TASK STATEMENT: Omitting all images, transcribe the entries word for word.

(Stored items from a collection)

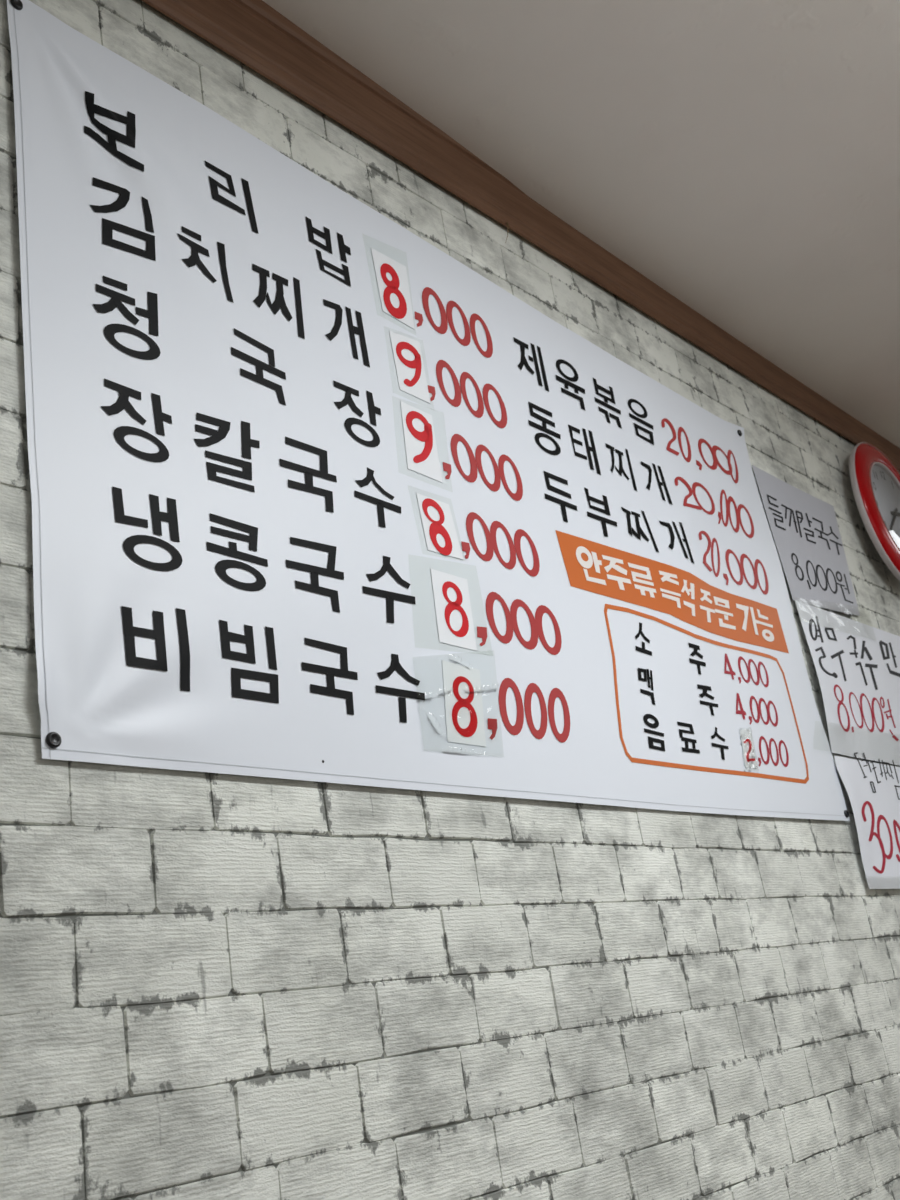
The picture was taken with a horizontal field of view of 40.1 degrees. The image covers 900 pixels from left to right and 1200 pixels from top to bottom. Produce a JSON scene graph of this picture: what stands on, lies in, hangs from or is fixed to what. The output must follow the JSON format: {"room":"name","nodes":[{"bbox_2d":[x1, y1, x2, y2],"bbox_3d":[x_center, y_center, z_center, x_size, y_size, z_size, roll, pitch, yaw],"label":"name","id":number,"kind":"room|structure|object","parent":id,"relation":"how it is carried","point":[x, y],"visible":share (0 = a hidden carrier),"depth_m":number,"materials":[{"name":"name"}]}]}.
{"room":"restaurant dining room","nodes":[
{"label":"restaurant dining room","id":0,"kind":"room"},
{"bbox_2d":[0,0,899,1199],"bbox_3d":[0.703,0.558,2.376,0.121,2.800,7.800,-25,-25,36],"label":"wall","id":1,"kind":"structure","parent":0,"point":[214,986],"depth_m":1.46,"materials":[{"name":"brick"}]},
{"bbox_2d":[7,0,849,820],"bbox_3d":[0.137,-0.142,1.954,0.014,0.948,1.792,-25,-25,36],"label":"banner","id":2,"kind":"object","parent":1,"relation":"attached to","point":[233,563],"visible":1,"depth_m":1.61,"materials":[{"name":"white plastic"}]},
{"bbox_2d":[10,0,22,9],"bbox_3d":[-0.521,-0.705,1.468,0.024,0.016,0.016,-25,-25,36],"label":"pushpin","id":3,"kind":"object","parent":2,"relation":"attached to","point":[17,4],"visible":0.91,"depth_m":1.46,"materials":[{"name":"black plastic"}]},
{"bbox_2d":[46,732,60,747],"bbox_3d":[-0.378,0.134,1.160,0.022,0.016,0.016,-25,-25,36],"label":"pushpin","id":4,"kind":"object","parent":2,"relation":"attached to","point":[53,739],"visible":0.99,"depth_m":1.15,"materials":[{"name":"black plastic"}]},
{"bbox_2d":[371,248,414,329],"bbox_3d":[-0.089,-0.480,1.869,0.001,0.158,0.098,-25,-25,36],"label":"price patch","id":5,"kind":"object","parent":2,"relation":"attached to","point":[392,279],"visible":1,"depth_m":1.87,"materials":[{"name":"white paper"}]},
{"bbox_2d":[389,331,429,402],"bbox_3d":[-0.061,-0.347,1.825,0.001,0.124,0.090,-25,-25,36],"label":"price patch","id":6,"kind":"object","parent":2,"relation":"attached to","point":[407,353],"visible":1,"depth_m":1.83,"materials":[{"name":"white paper"}]},
{"bbox_2d":[400,401,442,482],"bbox_3d":[-0.040,-0.229,1.783,0.001,0.137,0.125,-25,-25,36],"label":"price patch","id":7,"kind":"object","parent":2,"relation":"attached to","point":[419,435],"visible":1,"depth_m":1.78,"materials":[{"name":"white paper"}]},
{"bbox_2d":[416,493,463,559],"bbox_3d":[-0.017,-0.105,1.739,0.001,0.105,0.102,-25,-25,36],"label":"price patch","id":8,"kind":"object","parent":2,"relation":"attached to","point":[440,533],"visible":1,"depth_m":1.74,"materials":[{"name":"white paper"}]},
{"bbox_2d":[431,569,476,650],"bbox_3d":[-0.003,0.006,1.692,0.001,0.149,0.164,-25,-25,36],"label":"price patch","id":9,"kind":"object","parent":2,"relation":"attached to","point":[455,625],"visible":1,"depth_m":1.70,"materials":[{"name":"white paper"}]},
{"bbox_2d":[417,655,498,749],"bbox_3d":[0.015,0.129,1.640,0.007,0.160,0.181,-25,-26,36],"label":"price patch","id":10,"kind":"object","parent":2,"relation":"attached to","point":[462,684],"visible":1,"depth_m":1.64,"materials":[{"name":"white paper"}]},
{"bbox_2d":[740,729,757,767],"bbox_3d":[0.536,0.267,2.218,0.004,0.084,0.064,-25,-25,36],"label":"price patch","id":11,"kind":"object","parent":2,"relation":"attached to","point":[746,737],"visible":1,"depth_m":2.22,"materials":[{"name":"white paper"}]},
{"bbox_2d":[142,0,899,470],"bbox_3d":[0.561,-0.640,2.774,0.033,0.265,7.800,-25,-25,36],"label":"trim","id":12,"kind":"structure","parent":1,"relation":"attached to","point":[252,32],"depth_m":2.11,"materials":[{"name":"brown wood"}]},
{"bbox_2d":[752,465,859,615],"bbox_3d":[0.829,-0.116,2.818,0.004,0.323,0.420,-25,-25,35],"label":"paper sign","id":13,"kind":"object","parent":1,"relation":"attached to","point":[804,527],"visible":1,"depth_m":2.81,"materials":[{"name":"white paper"}]},
{"bbox_2d":[844,810,848,817],"bbox_3d":[0.777,0.427,2.445,0.025,0.015,0.015,-25,-25,36],"label":"pushpin","id":14,"kind":"object","parent":1,"relation":"attached to","point":[846,813],"visible":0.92,"depth_m":2.44,"materials":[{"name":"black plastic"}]},
{"bbox_2d":[795,600,899,765],"bbox_3d":[0.953,0.203,2.781,0.010,0.351,0.635,-24,-25,35],"label":"paper sign","id":15,"kind":"object","parent":1,"relation":"attached to","point":[857,664],"visible":1,"depth_m":2.71,"materials":[{"name":"white paper"}]},
{"bbox_2d":[834,752,899,888],"bbox_3d":[0.929,0.461,2.590,0.011,0.286,0.420,-25,-25,35],"label":"paper sign","id":16,"kind":"object","parent":1,"relation":"attached to","point":[873,789],"visible":1,"depth_m":2.53,"materials":[{"name":"white paper"}]},
{"bbox_2d":[849,442,899,580],"bbox_3d":[1.141,-0.216,3.220,0.070,0.412,0.412,-25,-25,36],"label":"wall clock","id":17,"kind":"object","parent":1,"relation":"attached to","point":[875,481],"visible":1,"depth_m":3.13,"materials":[{"name":"red plastic"}]},
{"bbox_2d":[262,0,899,447],"bbox_3d":[2.048,-1.414,1.615,4.300,0.199,7.800,-25,-25,36],"label":"ceiling","id":18,"kind":"structure","parent":0,"point":[741,157],"depth_m":2.21,"materials":[{"name":"white paint"}]}
]}

ANSWER TO THIS TASK:
The picture was taken with a horizontal field of view of 40.1 degrees. The image covers 900 pixels from left to right and 1200 pixels from top to bottom. Produce a JSON scene graph of this picture: what stands on, lies in, hangs from or is fixed to what. The output must follow the JSON format: {"room":"name","nodes":[{"bbox_2d":[x1, y1, x2, y2],"bbox_3d":[x_center, y_center, z_center, x_size, y_size, z_size, roll, pitch, yaw],"label":"name","id":number,"kind":"room|structure|object","parent":id,"relation":"how it is carried","point":[x, y],"visible":share (0 = a hidden carrier),"depth_m":number,"materials":[{"name":"name"}]}]}.
{"room":"restaurant dining room","nodes":[
{"label":"restaurant dining room","id":0,"kind":"room"},
{"bbox_2d":[0,0,899,1199],"bbox_3d":[0.703,0.558,2.376,0.121,2.800,7.800,-25,-25,36],"label":"wall","id":1,"kind":"structure","parent":0,"point":[214,986],"depth_m":1.46,"materials":[{"name":"brick"}]},
{"bbox_2d":[7,0,849,820],"bbox_3d":[0.137,-0.142,1.954,0.014,0.948,1.792,-25,-25,36],"label":"banner","id":2,"kind":"object","parent":1,"relation":"attached to","point":[233,563],"visible":1,"depth_m":1.61,"materials":[{"name":"white plastic"}]},
{"bbox_2d":[10,0,22,9],"bbox_3d":[-0.521,-0.705,1.468,0.024,0.016,0.016,-25,-25,36],"label":"pushpin","id":3,"kind":"object","parent":2,"relation":"attached to","point":[17,4],"visible":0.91,"depth_m":1.46,"materials":[{"name":"black plastic"}]},
{"bbox_2d":[46,732,60,747],"bbox_3d":[-0.378,0.134,1.160,0.022,0.016,0.016,-25,-25,36],"label":"pushpin","id":4,"kind":"object","parent":2,"relation":"attached to","point":[53,739],"visible":0.99,"depth_m":1.15,"materials":[{"name":"black plastic"}]},
{"bbox_2d":[371,248,414,329],"bbox_3d":[-0.089,-0.480,1.869,0.001,0.158,0.098,-25,-25,36],"label":"price patch","id":5,"kind":"object","parent":2,"relation":"attached to","point":[392,279],"visible":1,"depth_m":1.87,"materials":[{"name":"white paper"}]},
{"bbox_2d":[389,331,429,402],"bbox_3d":[-0.061,-0.347,1.825,0.001,0.124,0.090,-25,-25,36],"label":"price patch","id":6,"kind":"object","parent":2,"relation":"attached to","point":[407,353],"visible":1,"depth_m":1.83,"materials":[{"name":"white paper"}]},
{"bbox_2d":[400,401,442,482],"bbox_3d":[-0.040,-0.229,1.783,0.001,0.137,0.125,-25,-25,36],"label":"price patch","id":7,"kind":"object","parent":2,"relation":"attached to","point":[419,435],"visible":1,"depth_m":1.78,"materials":[{"name":"white paper"}]},
{"bbox_2d":[416,493,463,559],"bbox_3d":[-0.017,-0.105,1.739,0.001,0.105,0.102,-25,-25,36],"label":"price patch","id":8,"kind":"object","parent":2,"relation":"attached to","point":[440,533],"visible":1,"depth_m":1.74,"materials":[{"name":"white paper"}]},
{"bbox_2d":[431,569,476,650],"bbox_3d":[-0.003,0.006,1.692,0.001,0.149,0.164,-25,-25,36],"label":"price patch","id":9,"kind":"object","parent":2,"relation":"attached to","point":[455,625],"visible":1,"depth_m":1.70,"materials":[{"name":"white paper"}]},
{"bbox_2d":[417,655,498,749],"bbox_3d":[0.015,0.129,1.640,0.007,0.160,0.181,-25,-26,36],"label":"price patch","id":10,"kind":"object","parent":2,"relation":"attached to","point":[462,684],"visible":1,"depth_m":1.64,"materials":[{"name":"white paper"}]},
{"bbox_2d":[740,729,757,767],"bbox_3d":[0.536,0.267,2.218,0.004,0.084,0.064,-25,-25,36],"label":"price patch","id":11,"kind":"object","parent":2,"relation":"attached to","point":[746,737],"visible":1,"depth_m":2.22,"materials":[{"name":"white paper"}]},
{"bbox_2d":[142,0,899,470],"bbox_3d":[0.561,-0.640,2.774,0.033,0.265,7.800,-25,-25,36],"label":"trim","id":12,"kind":"structure","parent":1,"relation":"attached to","point":[252,32],"depth_m":2.11,"materials":[{"name":"brown wood"}]},
{"bbox_2d":[752,465,859,615],"bbox_3d":[0.829,-0.116,2.818,0.004,0.323,0.420,-25,-25,35],"label":"paper sign","id":13,"kind":"object","parent":1,"relation":"attached to","point":[804,527],"visible":1,"depth_m":2.81,"materials":[{"name":"white paper"}]},
{"bbox_2d":[844,810,848,817],"bbox_3d":[0.777,0.427,2.445,0.025,0.015,0.015,-25,-25,36],"label":"pushpin","id":14,"kind":"object","parent":1,"relation":"attached to","point":[846,813],"visible":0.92,"depth_m":2.44,"materials":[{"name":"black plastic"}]},
{"bbox_2d":[795,600,899,765],"bbox_3d":[0.953,0.203,2.781,0.010,0.351,0.635,-24,-25,35],"label":"paper sign","id":15,"kind":"object","parent":1,"relation":"attached to","point":[857,664],"visible":1,"depth_m":2.71,"materials":[{"name":"white paper"}]},
{"bbox_2d":[834,752,899,888],"bbox_3d":[0.929,0.461,2.590,0.011,0.286,0.420,-25,-25,35],"label":"paper sign","id":16,"kind":"object","parent":1,"relation":"attached to","point":[873,789],"visible":1,"depth_m":2.53,"materials":[{"name":"white paper"}]},
{"bbox_2d":[849,442,899,580],"bbox_3d":[1.141,-0.216,3.220,0.070,0.412,0.412,-25,-25,36],"label":"wall clock","id":17,"kind":"object","parent":1,"relation":"attached to","point":[875,481],"visible":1,"depth_m":3.13,"materials":[{"name":"red plastic"}]},
{"bbox_2d":[262,0,899,447],"bbox_3d":[2.048,-1.414,1.615,4.300,0.199,7.800,-25,-25,36],"label":"ceiling","id":18,"kind":"structure","parent":0,"point":[741,157],"depth_m":2.21,"materials":[{"name":"white paint"}]}
]}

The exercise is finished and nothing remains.